- The Washington Times - Friday, December 5, 2003

Maryland has proved it can beat a ranked team. Now the Terrapins have to show it wasn’t a fluke.

The Terps (4-0) meet No.17 Gonzaga (4-1) today in the BB&T; Classic at MCI Center just four days after defeating No.15 Wisconsin 73-67 in overtime. Maryland’s momentum entering Wednesday’s showdown at No. 2 Florida and national notoriety depends on beating Gonzaga, too.

“It’s hard to prove yourself if you play a rinky-dink schedule,” guard John Gilchrist said. “You have to play tough teams. The best play the best.”

The fourth 4-0 start in coach Gary Williams’ 15 seasons is a mild surprise. Maryland’s young roster of nine underclassmen, including five freshmen, was expected to need time before jelling. Instead, the Terps waived any grace period. Williams never expected it to be a rebuilding season anyway.

“What we’ve done is proven we’re as good as anybody in the ACC,” he said. “I think people, for whatever reason, two weeks ago didn’t feel that way. It’s nice to have everybody back on the bandwagon.”

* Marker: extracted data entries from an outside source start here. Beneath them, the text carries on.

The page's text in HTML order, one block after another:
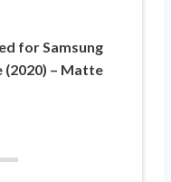
for Samsung
(2020) – Matte
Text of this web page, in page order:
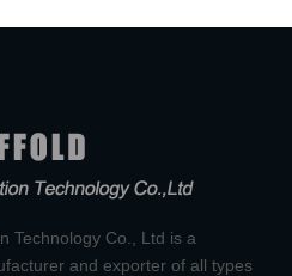
Technology Co., Ltd is a
and exporter of all types
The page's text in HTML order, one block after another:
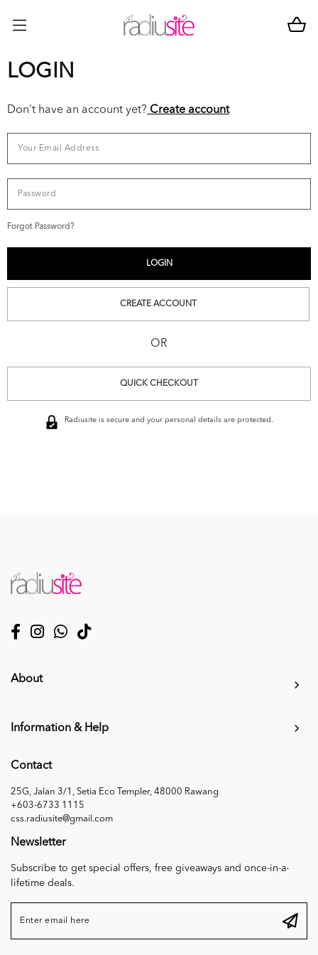
LOGIN
Don't have an account yet? Create account
Forgot Password?
CREATE ACCOUNT
OR
QUICK CHECKOUT
Radiusite is secure and your personal details are protected.
About
Information & Help
Contact
25G, Jalan 3/1, Setia Eco Templer, 48000 Rawang
+603-6733 1115
css.radiusite@gmail.com
Newsletter
Subscribe to get special offers, free giveaways and once-in-a-
lifetime deals.
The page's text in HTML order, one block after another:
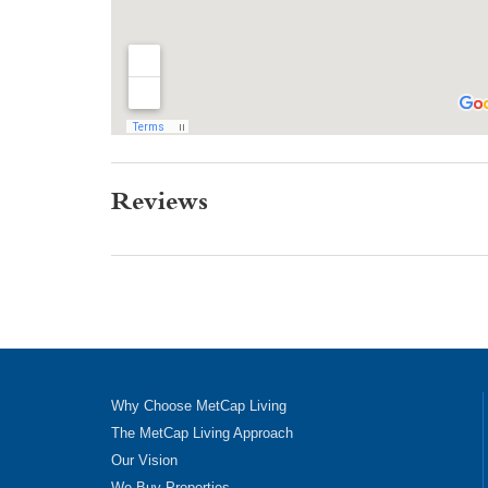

The Terps aren’t caught up in the hype, though. One of their worst stretches last season came soon after beating top-ranked Duke. The sophomores told the freshmen beating Wisconsin doesn’t automatically mean they’ll down Gonzaga, too.

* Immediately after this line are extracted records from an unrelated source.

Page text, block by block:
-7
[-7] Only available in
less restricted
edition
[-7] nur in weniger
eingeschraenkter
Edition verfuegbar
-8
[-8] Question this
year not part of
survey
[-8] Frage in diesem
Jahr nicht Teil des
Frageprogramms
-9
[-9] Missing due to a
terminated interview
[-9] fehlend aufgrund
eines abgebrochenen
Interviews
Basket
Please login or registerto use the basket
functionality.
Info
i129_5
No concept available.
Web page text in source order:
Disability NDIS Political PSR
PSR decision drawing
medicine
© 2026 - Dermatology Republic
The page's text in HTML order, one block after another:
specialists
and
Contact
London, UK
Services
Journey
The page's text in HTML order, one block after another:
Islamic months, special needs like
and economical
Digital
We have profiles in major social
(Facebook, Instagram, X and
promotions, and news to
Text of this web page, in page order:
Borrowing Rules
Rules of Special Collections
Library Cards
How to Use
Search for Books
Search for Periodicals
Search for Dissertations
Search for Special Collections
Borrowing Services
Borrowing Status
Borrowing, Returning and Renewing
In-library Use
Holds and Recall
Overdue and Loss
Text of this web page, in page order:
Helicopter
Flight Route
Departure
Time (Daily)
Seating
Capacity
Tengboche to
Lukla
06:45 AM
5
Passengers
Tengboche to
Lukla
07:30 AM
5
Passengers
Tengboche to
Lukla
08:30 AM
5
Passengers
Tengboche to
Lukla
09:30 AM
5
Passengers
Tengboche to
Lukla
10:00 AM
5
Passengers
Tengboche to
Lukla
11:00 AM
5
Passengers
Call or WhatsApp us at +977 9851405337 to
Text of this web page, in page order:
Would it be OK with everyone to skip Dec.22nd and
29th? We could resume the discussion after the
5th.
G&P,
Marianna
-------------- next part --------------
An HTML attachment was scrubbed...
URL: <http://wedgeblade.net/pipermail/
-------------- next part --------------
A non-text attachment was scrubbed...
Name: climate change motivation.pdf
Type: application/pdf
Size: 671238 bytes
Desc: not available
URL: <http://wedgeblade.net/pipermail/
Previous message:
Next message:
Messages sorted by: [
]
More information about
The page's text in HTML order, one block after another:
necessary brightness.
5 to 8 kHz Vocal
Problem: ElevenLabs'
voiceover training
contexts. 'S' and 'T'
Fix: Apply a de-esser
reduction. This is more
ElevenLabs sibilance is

“This is a marathon — you don’t just win a game and think it’s over,” Gilchrist said. “You have to keep grinding, keep going.”

Williams recalled last season when several highly ranked teams faded by March while Maryland rebounded from a 4-3 start to reach the Sweet 16.

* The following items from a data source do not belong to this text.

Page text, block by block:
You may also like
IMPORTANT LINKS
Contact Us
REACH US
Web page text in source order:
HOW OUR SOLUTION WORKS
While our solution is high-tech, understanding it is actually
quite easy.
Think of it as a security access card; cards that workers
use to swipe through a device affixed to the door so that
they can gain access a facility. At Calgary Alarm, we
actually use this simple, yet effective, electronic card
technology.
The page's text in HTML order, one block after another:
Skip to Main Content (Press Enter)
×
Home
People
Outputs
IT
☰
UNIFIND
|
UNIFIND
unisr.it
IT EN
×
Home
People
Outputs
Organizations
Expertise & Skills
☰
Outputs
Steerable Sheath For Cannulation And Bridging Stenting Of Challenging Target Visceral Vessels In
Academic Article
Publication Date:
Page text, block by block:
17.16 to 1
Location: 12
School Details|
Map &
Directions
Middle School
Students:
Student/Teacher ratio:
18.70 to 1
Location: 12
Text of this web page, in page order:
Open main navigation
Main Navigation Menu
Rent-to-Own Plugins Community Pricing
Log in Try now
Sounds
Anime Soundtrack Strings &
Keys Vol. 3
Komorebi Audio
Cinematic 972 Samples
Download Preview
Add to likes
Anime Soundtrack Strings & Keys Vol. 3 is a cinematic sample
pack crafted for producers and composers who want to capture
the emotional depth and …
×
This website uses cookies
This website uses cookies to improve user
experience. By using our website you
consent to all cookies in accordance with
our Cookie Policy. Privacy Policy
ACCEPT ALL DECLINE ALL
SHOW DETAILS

“It’s early,” he said. “You don’t get carried away by one game. We went into [Wisconsin] knowing if we didn’t play hard we’d lose, so we played hard. If we continue to play hard and get better at some things, we can be good, but there’s no guarantee you get that off one game.”

Maryland has learned to flow the offense through center Jamar Smith (17.3 points, 11.8 rebounds) and forward Nik Caner-Medley (14.5, 5.3). Williams has always preferred high-percentage shots as the offensive core, and Maryland outlasted Wisconsin by playing well underneath.

The Terps made only two of nine 3-pointers against the Badgers, who made 10 of 23. Maryland abandoned its outside scheme because the inside game was effective despite only a 41-40 rebounding edge.

“Hopefully, we found out as a team that getting the ball inside is a good thing,” Williams said. “It allows us to shoot the ball better. The idea of making a team stop us inside first is something we try to establish every year.”

Maryland also discovered how to survive pressure games before one of the louder crowds in Comcast Center’s two seasons. Wisconsin took a 61-60 lead with 12.5 seconds left before Caner-Medley tied it with 2.4 seconds remaining on his second free throw attempt to force overtime. The Terps didn’t let inexperience cause a meltdown.

“It was a lot of pressure,” guard Chris McCray said. “That was the most intense game outside Duke that I’ve been involved in.”